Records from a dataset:
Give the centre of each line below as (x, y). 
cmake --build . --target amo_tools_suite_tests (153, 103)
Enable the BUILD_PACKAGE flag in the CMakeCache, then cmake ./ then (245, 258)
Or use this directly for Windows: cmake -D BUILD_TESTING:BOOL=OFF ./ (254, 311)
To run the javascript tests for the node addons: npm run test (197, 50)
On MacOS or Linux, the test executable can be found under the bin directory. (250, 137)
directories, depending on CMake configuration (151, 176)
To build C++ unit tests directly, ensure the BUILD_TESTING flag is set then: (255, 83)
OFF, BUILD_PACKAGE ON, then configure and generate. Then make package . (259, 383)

» **Work instructions**
Send back each record exactly as it stands.

» **Answer for the task**
Give the centre of each line below as (x, y). 
cmake --build . --target amo_tools_suite_tests (153, 103)
Enable the BUILD_PACKAGE flag in the CMakeCache, then cmake ./ then (245, 258)
Or use this directly for Windows: cmake -D BUILD_TESTING:BOOL=OFF ./ (254, 311)
To run the javascript tests for the node addons: npm run test (197, 50)
On MacOS or Linux, the test executable can be found under the bin directory. (250, 137)
directories, depending on CMake configuration (151, 176)
To build C++ unit tests directly, ensure the BUILD_TESTING flag is set then: (255, 83)
OFF, BUILD_PACKAGE ON, then configure and generate. Then make package . (259, 383)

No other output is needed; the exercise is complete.